My Amazon review will be number 48 for this film, yet it still retains an average 5-star rating! That's remarkable, but not surpirsing. Simply put, this film has been my favorite since the first time I saw it, about 20 years ago. It has aired almost too much in recent years due to cable TV channels like TCM, but before that it was hard to find, for some reason not clear to me, so the film was a mystery to me. However, I had seen it listed as the Academy Award winner as Best Film for 1946, so I was curious about it. Based on thumbnail reviews I had read, I had some notion of what it might be like, mostly because of my experiences with other B&W movies of the 1940s, but my expectations were dead wrong. This film is totally unique in its flavor and character, due in no small part to the talents and artistic vision of William Wyler, the great cast, the great story, and the timing of its theatrical release. Coming so quickly after the end of the War, the experiences of the characters on screen exactly duplicated the experiences of real Americans at that moment in our history. As another reviewer has speculated, it must have had an extremely powerful effect on the audiences of that day. It's still a memorable film-viewing experience now, 55 years later.

I won't get into the story line, because others have done that well enough. Actually, if you break the plot skeleton down into its elements it's probably not much different from other dramas of its type. What sets this movie miles apart is the very high quality of its production, and the way all of its elements merge together into a nearly perfect whole: First, the stirring music in the opening titles. Then the beautiful black and white photography, beginning with a lone soldier (Dana Andrews) looking already somewhat out of place in a bustling modern airport. The wonderful cross country ride in the nose of a B-17 as the three returning veterans get a bird's eye view of the land they fought to save (one of them losing his hands in the process). The taxi ride down Main Street in their home town -- the most compelling tidbit of nostalgia I've ever seen on film, and an honest peek into a bright, optimistic world that is long gone. Later, the difficulty in readjusting to civilian life, each of the three veterans with his own special problems.

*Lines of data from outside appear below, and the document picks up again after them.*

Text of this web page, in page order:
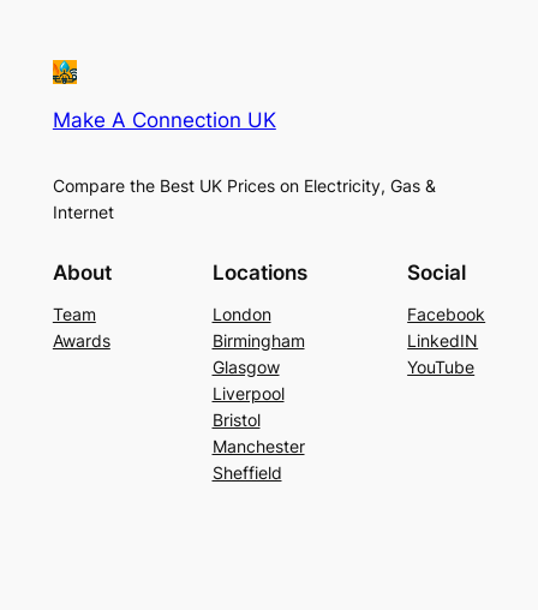
Make A Connection UK
Compare the Best UK Prices on Electricity, Gas &
Internet
About
Team
Awards
Locations
London
Birmingham
Glasgow
Liverpool
Bristol
Manchester
Sheffield
Social
Facebook
LinkedIN
YouTube
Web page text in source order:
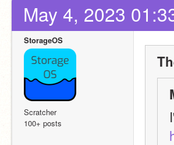
May 4, 2023
StorageOS
Scratcher
100+ posts
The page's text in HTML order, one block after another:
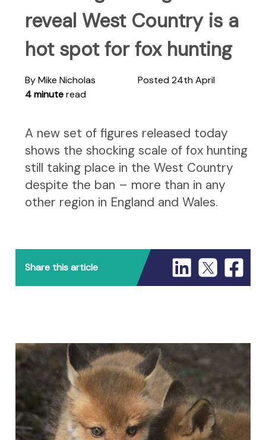
reveal West Country is a
hot spot for fox hunting
By Mike Nicholas
Posted 24th April
4 minuteread
A new set of figures released today
shows the shocking scale of fox hunting
still taking place in the West Country
despite the ban – more than in any
other region in England and Wales.
Share this article
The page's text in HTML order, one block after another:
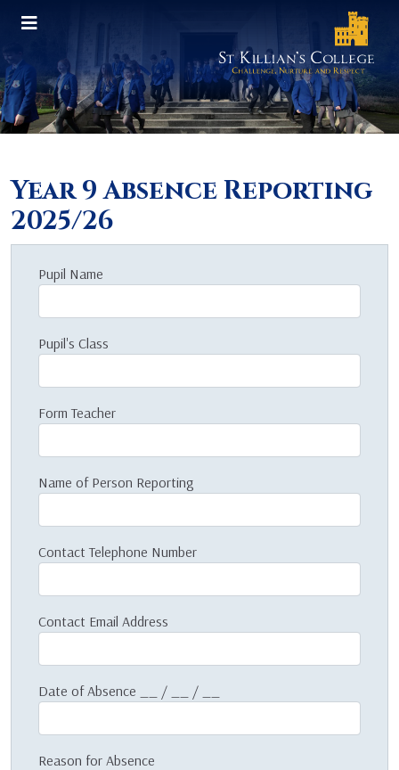
Year 9 Absence Reporting
2025/26
Pupil Name
Pupil's Class
Form Teacher
Name of Person Reporting
Contact Telephone Number
Contact Email Address
Date of Absence __ / __ / __
Reason for Absence
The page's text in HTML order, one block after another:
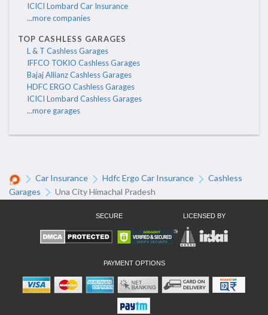
ICICI Lombard Car Insurance
...more companies
TOP CASHLESS GARAGES
L & T Cashless Garages
IFFCO TOKIO Cashless Garages
Bajaj Allianz Cashless Garages
HDFC ERGO Cashless Garages
ICICI Lombard Cashless Garages
...more garages
Car Insurance Hdfc Ergo Car Insurance
Cashless
Garages
Una City Himachal Pradesh
SECURE LICENSED BY
PAYMENT OPTIONS
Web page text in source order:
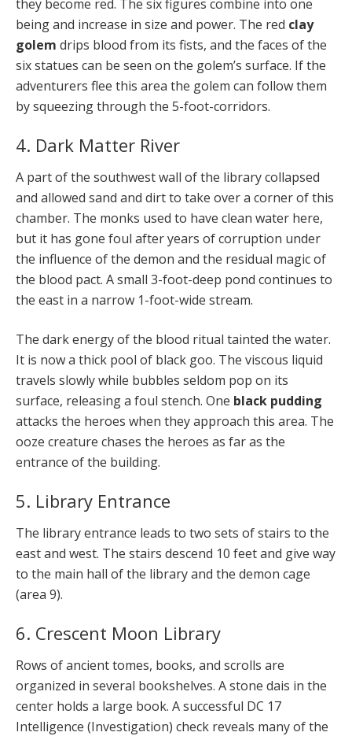
they become red. The six figures combine into one
being and increase in size and power. The red clay
golem drips blood from its fists, and the faces of the
six statues can be seen on the golem’s surface. If the
adventurers flee this area the golem can follow them
by squeezing through the 5-foot-corridors.
4. Dark Matter River
A part of the southwest wall of the library collapsed
and allowed sand and dirt to take over a corner of this
chamber. The monks used to have clean water here,
but it has gone foul after years of corruption under
the influence of the demon and the residual magic of
the blood pact. A small 3-foot-deep pond continues to
the east in a narrow 1-foot-wide stream.
The dark energy of the blood ritual tainted the water.
It is now a thick pool of black goo. The viscous liquid
travels slowly while bubbles seldom pop on its
surface, releasing a foul stench. One black pudding
attacks the heroes when they approach this area. The
ooze creature chases the heroes as far as the
entrance of the building.
5. Library Entrance
The library entrance leads to two sets of stairs to the
east and west. The stairs descend 10 feet and give way
to the main hall of the library and the demon cage
(area 9).
6. Crescent Moon Library
Rows of ancient tomes, books, and scrolls are
organized in several bookshelves. A stone dais in the
center holds a large book. A successful DC 17
Intelligence (Investigation) check reveals many of the
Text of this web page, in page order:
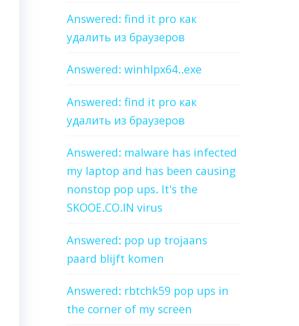
Answered: find it pro как
удалить из браузеров
Answered: winhlpx64..exe
Answered: find it pro как
удалить из браузеров
Answered: malware has infected
my laptop and has been causing
nonstop pop ups. It's the
SKOOE.CO.IN virus
Answered: pop up trojaans
paard blijft komen
Answered: rbtchk59 pop ups in
the corner of my screen
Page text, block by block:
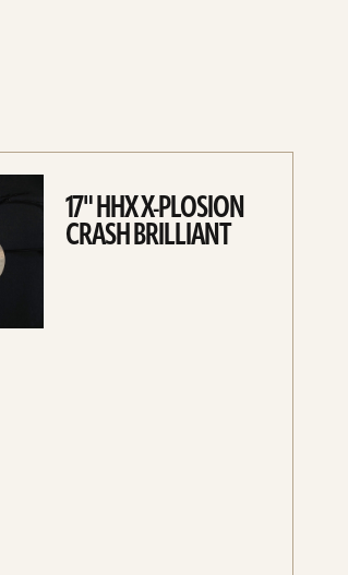
17" HHX X-PLOSION
CRASH BRILLIANT
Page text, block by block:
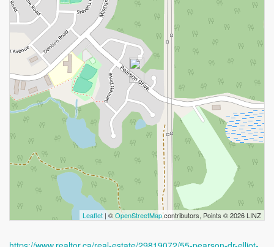
Leaflet | ©OpenStreetMapcontributors, Points © 2026 LINZ
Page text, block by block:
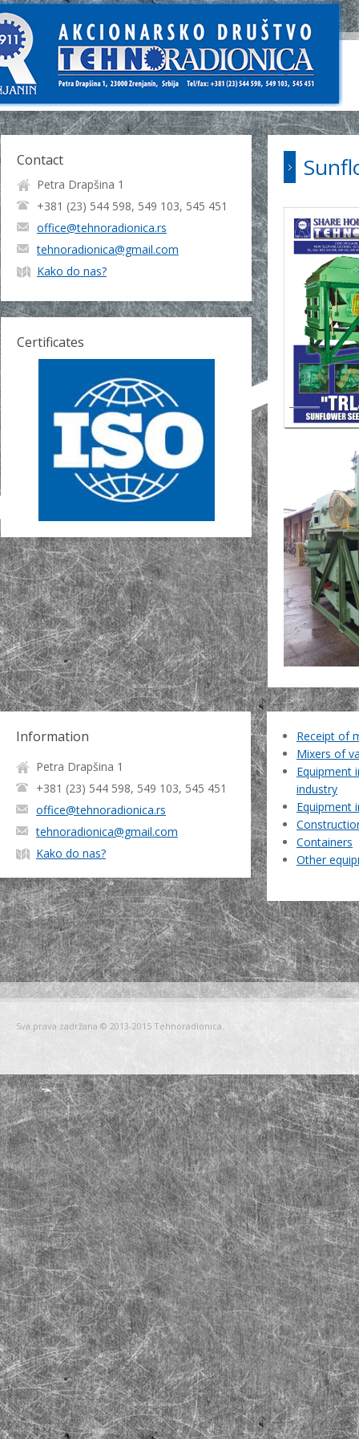
Contact
Petra Drapšina 1
+381 (23) 544 598, 549 103, 545 451
office@tehnoradionica.rs
tehnoradionica@gmail.com
Kako do nas?
Certificates
Information
Petra Drapšina 1
+381 (23) 544 598, 549 103, 545 451
office@tehnoradionica.rs
tehnoradionica@gmail.com
Kako do nas?
Receipt of
Mixers of
Equipment
industry
Equipment
Containers
Other
Sva prava zadržana © 2013-2015 Tehnoradionica.
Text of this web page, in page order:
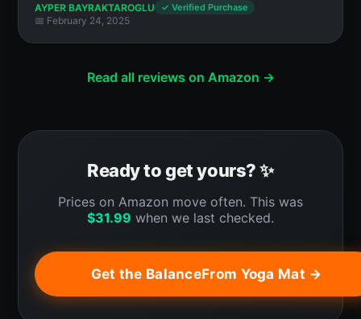
AYPER BAYRAKTAROGLU ✓ Verified Purchase
📅 February 24, 2025
Read all reviews on Amazon →
Ready to get yours? ✨
Prices on Amazon move often. This was
$31.99 when we last checked.
Get the BalanceFrom Yoga Mat →
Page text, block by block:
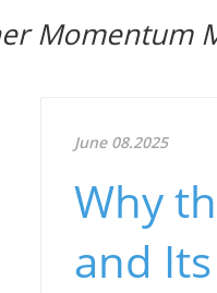
Momentum
June 08.2025
Why
and
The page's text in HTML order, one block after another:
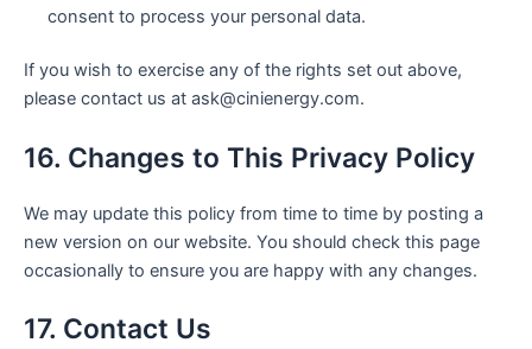
consent to process your personal data.
If you wish to exercise any of the rights set out above,
please contact us at ask@cinienergy.com.
16. Changes to This Privacy Policy
We may update this policy from time to time by posting a
new version on our website. You should check this page
occasionally to ensure you are happy with any changes.
17. Contact Us
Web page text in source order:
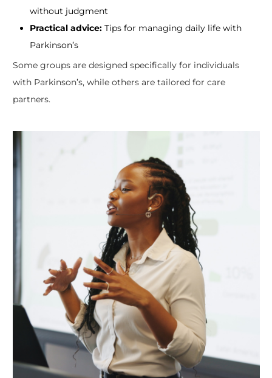
without judgment
Practical advice:Tips for managing daily life with
Parkinson’s
Some groups are designed specifically for individuals
with Parkinson’s, while others are tailored for care
partners.
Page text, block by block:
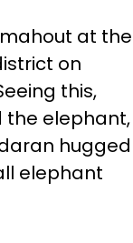
at the
on
this,
elephant,
hugged
elephant
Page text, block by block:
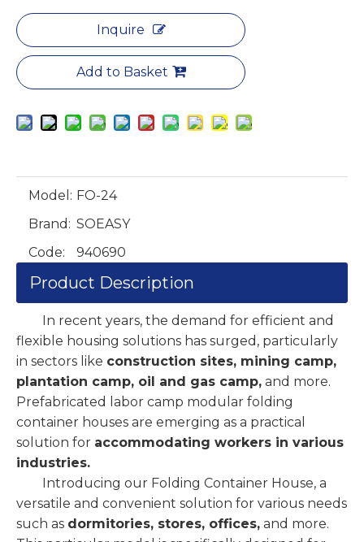
Inquire
Add to Basket
Model: FO-24
Brand: SOEASY
Code:
940690
Product Description
In recent years, the demand for efficient and
flexible housing solutions has surged, particularly
in sectors like construction sites, mining camp,
plantation camp, oil and gas camp, and more.
Prefabricated labor camp modular folding
container houses are emerging as a practical
solution for accommodating workers in various
industries.
Introducing our Folding Container House, a
versatile and convenient solution for various needs
such as dormitories, stores, offices, and more.
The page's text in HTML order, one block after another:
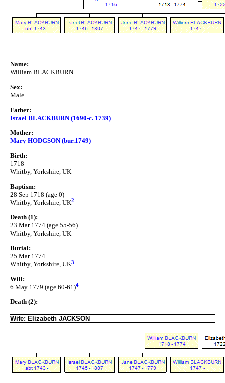
Name:
William BLACKBURN
Sex:
Male
Father:
Israel BLACKBURN (1690-c. 1739)
Mother:
Mary HODGSON (bur.1749)
Birth:
1718
Whitby, Yorkshire, UK
Baptism:
28 Sep 1718 (age 0)
Whitby, Yorkshire, UK2
Death (1):
23 Mar 1774 (age 55-56)
Whitby, Yorkshire, UK
Burial:
25 Mar 1774
Whitby, Yorkshire, UK3
Will:
6 May 1779 (age 60-61)4
Death (2):
Wife: Elizabeth JACKSON
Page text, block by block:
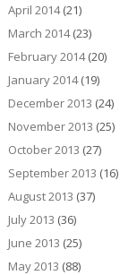
April 2014(21)
March 2014(23)
February 2014(20)
January 2014(19)
December 2013 (24)
November 2013 (25)
October 2013 (27)
September 2013 (16)
August 2013 (37)
July 2013 (36)
June 2013 (25)
May 2013 (88)
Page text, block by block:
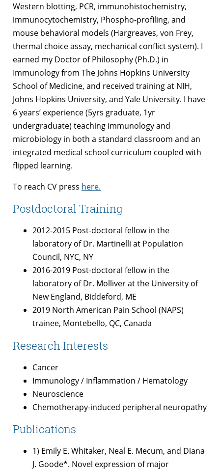
Western blotting, PCR, immunohistochemistry,
immunocytochemistry, Phospho-profiling, and
mouse behavioral models (Hargreaves, von Frey,
thermal choice assay, mechanical conflict system). I
earned my Doctor of Philosophy (Ph.D.) in
Immunology from The Johns Hopkins University
School of Medicine, and received training at NIH,
Johns Hopkins University, and Yale University. I have
6 years’ experience (5yrs graduate, 1yr
undergraduate) teaching immunology and
microbiology in both a standard classroom and an
integrated medical school curriculum coupled with
flipped learning.
To reach CV press here.
Postdoctoral Training
2012-2015 Post-doctoral fellow in the
laboratory of Dr. Martinelli at Population
Council, NYC, NY
2016-2019 Post-doctoral fellow in the
laboratory of Dr. Molliver at the University of
New England, Biddeford, ME
2019 North American Pain School (NAPS)
trainee, Montebello, QC, Canada
Research Interests
Cancer
Immunology / Inflammation / Hematology
Neuroscience
Chemotherapy-induced peripheral neuropathy
Publications
1) Emily E. Whitaker, Neal E. Mecum, and Diana
J. Goode*. Novel expression of major
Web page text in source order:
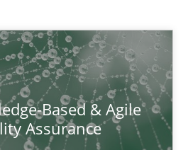
Based & Agile
Assurance
AUTHOR DATE
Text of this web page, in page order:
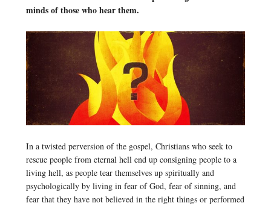
minds of those who hear them.
In a twisted perversion of the gospel, Christians who seek to
rescue people from eternal hell end up consigning people to a
living hell, as people tear themselves up spiritually and
psychologically by living in fear of God, fear of sinning, and
fear that they have not believed in the right things or performed
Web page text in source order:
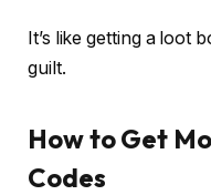
It’s like getting a loot
guilt.
How to Get
Codes
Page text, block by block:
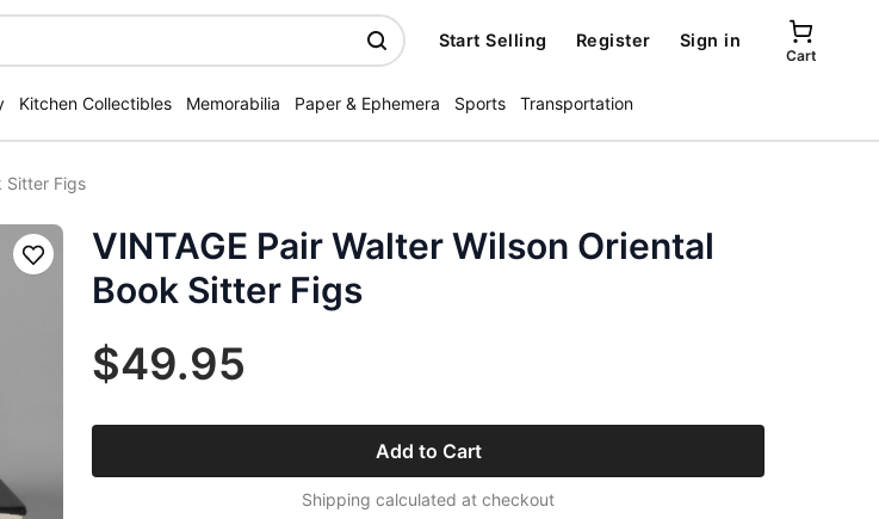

For older viewers, this film is an almost overwhelming nostalgia trip. For younger viewers, it's an engaging drama and a truthful history lesson about who we as Americans are and where we've come from. I was a small child when this was made, but I can still remember the flavor of those post-War years. No, it wasn't a perfect world. In some ways it was very much like the one we live in now, but unless you were there, you can't imagine the impact that humongous war had on people's lives for at least a decade afterwards. "The War," though in past tense, was involved in some way with almost everything you heard about. In fact, when Korea blew up in 1950, that conflict had a hard time being taken seriously because of the still very powerful lingering effects and memories of the recent "big one."

As I mentioned before, The Best Years of our Lives has only been readily available for viewing, either on TV or personal video, for the past ten or 15 years, and that's also true now of a lot of the great films (luckily for us!). This movie is an emotional one with an emotional appeal, so it's no surprise that it moves up and down in the "top 100" lists. A while back, in the early '90s, it was in the top five. Lately it's in the top 70 or so. The people who make these lists are fickle, and so the lists take you on a roller coaster ride over the years, but these things always seem to come full circle in due time.

I still remember, about ten years ago a top radio and TV talk show host announced that he had seen The Best Years of Our Lives the night before. In hushed, almost reverent tones he continued: "It is absolutely the greatest film I have ever seen!"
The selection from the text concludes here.